Environmental permittivity-asymmetric BIC metasurfaces with electrical reconfigurability

TL;DR

This paper presents a novel approach to creating reconfigurable bound states in the continuum (BICs) by environmental permittivity asymmetry, enabling active tuning without altering resonator geometry, demonstrated with electro-optic polymer integration.

Contribution

It introduces environmental symmetry breaking via refractive index contrast for permittivity-driven quasi-BICs, bypassing geometric symmetry breaking limitations and enabling electrical reconfigurability.

Findings

Demonstrated electrically reconfigurable qBICs using PANI polymer.

Achieved rapid switching speeds and high durability.

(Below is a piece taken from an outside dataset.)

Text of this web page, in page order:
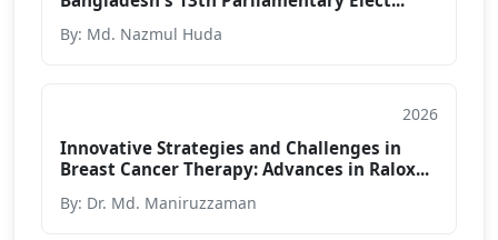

Enhanced optical response to environmental changes.

Abstract

In the rapidly evolving field of nanophotonics, achieving precise spectral and temporal light manipulation at the nanoscale remains a critical challenge. While photonic bound states in the continuum (BICs) have emerged as a powerful means of controlling light, their common reliance on geometrical symmetry breaking for obtaining tailored resonances makes them highly susceptible to fabrication imperfections and fundamentally limits their maximum resonance quality factor. Here, we introduce the concept of environmental symmetry breaking by embedding identical resonators into a surrounding medium with carefully placed regions of contrasting refractive indexes, activating permittivity-driven quasi-BIC resonances without any alterations of the underlying resonator geometry and unlocking an additional degree of freedom for light manipulation through actively tuning the surrounding refractive index contrast. We demonstrate this concept by integrating polyaniline (PANI), an electro-optically active polymer, to achieve electrically reconfigurable qBICs. This integration not only demonstrates rapid switching speeds, and exceptional durability but also significantly boosts the system's optical response to environmental perturbations. Our strategy significantly expands the capabilities of resonant light manipulation through permittivity modulation, opening avenues for on-chip optical devices, advanced sensing, and beyond.